%%
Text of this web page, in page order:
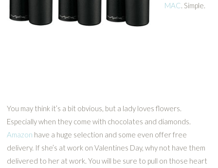
MAC. Simple.
You may think it’s a bit obvious, but a lady loves flowers.
Especially when they come with chocolates and diamonds.
Amazon have a huge selection and some even offer free
delivery. If she’s at work on Valentines Day, why not have them
delivered to her at work. You will be sure to pull on those heart
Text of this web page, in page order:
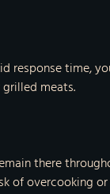
time,
meats.
there
of overcooking
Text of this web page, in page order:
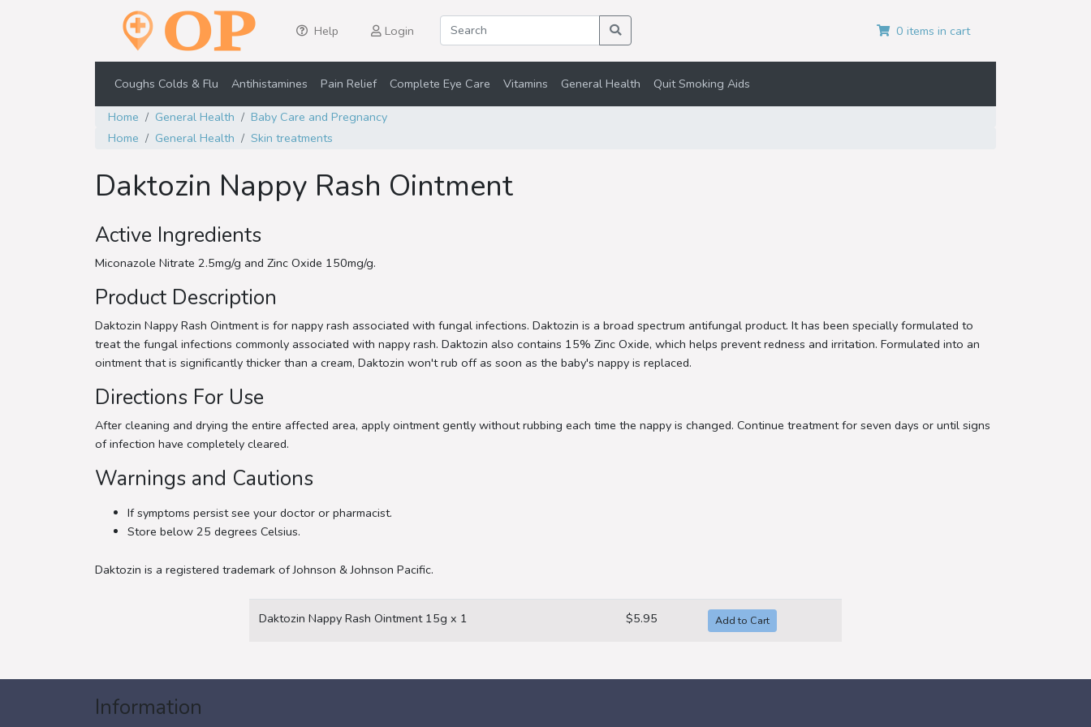
Help Login 0 items in cart
Coughs Colds & Flu Antihistamines Pain Relief Complete Eye Care Vitamins General Health Quit Smoking Aids
Home General Health
Baby Care and Pregnancy
Home
General Health Skin treatments
Daktozin Nappy Rash Ointment
Active Ingredients
Miconazole Nitrate 2.5mg/g and Zinc Oxide 150mg/g.
Product Description
Daktozin Nappy Rash Ointment is for nappy rash associated with fungal infections. Daktozin is a broad spectrum antifungal product. It has been specially formulated to
treat the fungal infections commonly associated with nappy rash. Daktozin also contains 15% Zinc Oxide, which helps prevent redness and irritation. Formulated into an
ointment that is significantly thicker than a cream, Daktozin won't rub off as soon as the baby's nappy is replaced.
Directions For Use
After cleaning and drying the entire affected area, apply ointment gently without rubbing each time the nappy is changed. Continue treatment for seven days or until signs
of infection have completely cleared.
Warnings and Cautions
If symptoms persist see your doctor or pharmacist.
Store below 25 degrees Celsius.
Daktozin is a registered trademark of Johnson & Johnson Pacific.
Daktozin Nappy Rash Ointment 15g x 1 $5.95
Information
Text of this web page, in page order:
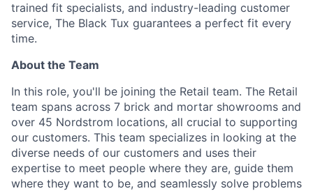
trained fit specialists, and industry-leading customer
service, The Black Tux guarantees a perfect fit every
time.
About the Team
In this role, you'll be joining the Retail team. The Retail
team spans across 7 brick and mortar showrooms and
over 45 Nordstrom locations, all crucial to supporting
our customers. This team specializes in looking at the
diverse needs of our customers and uses their
expertise to meet people where they are, guide them
where they want to be, and seamlessly solve problems
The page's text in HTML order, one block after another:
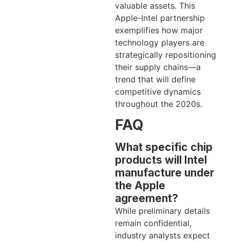
valuable assets. This
Apple-Intel partnership
exemplifies how major
technology players are
strategically repositioning
their supply chains—a
trend that will define
competitive dynamics
throughout the 2020s.
FAQ
What specific chip
products will Intel
manufacture under
the Apple
agreement?
While preliminary details
remain confidential,
industry analysts expect
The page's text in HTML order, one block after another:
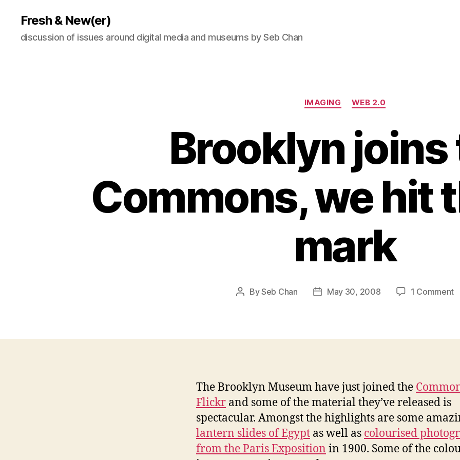
Fresh & New(er)
discussion of issues around digital media and museums by Seb Chan
Categories
IMAGING WEB 2.0
Brooklyn joins
Commons, we hit
mark
Post
BySeb Chan
PostMay 30, 2008 1 Commenton
The Brooklyn Museum have just joined the
Flickr and some of the material they’ve released is
spectacular. Amongst the highlights are some
lantern slides of Egypt as well as colourised
from the Paris Exposition in 1900. Some of the
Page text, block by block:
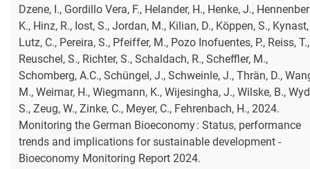
Dzene, I., Gordillo Vera, F., Helander, H., Henke, J.,
K., Hinz, R., Iost, S., Jordan, M., Kilian, D., Köppen, S., Kynast,
Lutz, C., Pereira, S., Pfeiffer, M., Pozo Inofuentes, P., Reiss, T.,
Reuschel, S., Richter, S., Schaldach, R., Scheffler, M.,
Schomberg, A.C., Schüngel, J., Schweinle, J., Thrän, D.,
M., Weimar, H., Wiegmann, K., Wijesingha, J., Wilske, B.,
S., Zeug, W., Zinke, C., Meyer, C., Fehrenbach, H., 2024.
Monitoring the German Bioeconomy : Status, performance
trends and implications for sustainable development -
Bioeconomy Monitoring Report 2024.
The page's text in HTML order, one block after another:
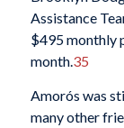
Assistance
$495 monthly
month.35
Amorós was
many other
%%
EXERCISE OBJECTIVE. The reply should hold the lines from the top of the records through the line containing "delivery. If she’s", reproduced exactly, and no pictures.

ANSWER SPACE.
Text of this web page, in page order:
MAC. Simple.
You may think it’s a bit obvious, but a lady loves flowers.
Especially when they come with chocolates and diamonds.
Amazon have a huge selection and some even offer free
delivery. If she’s at work on Valentines Day, why not have them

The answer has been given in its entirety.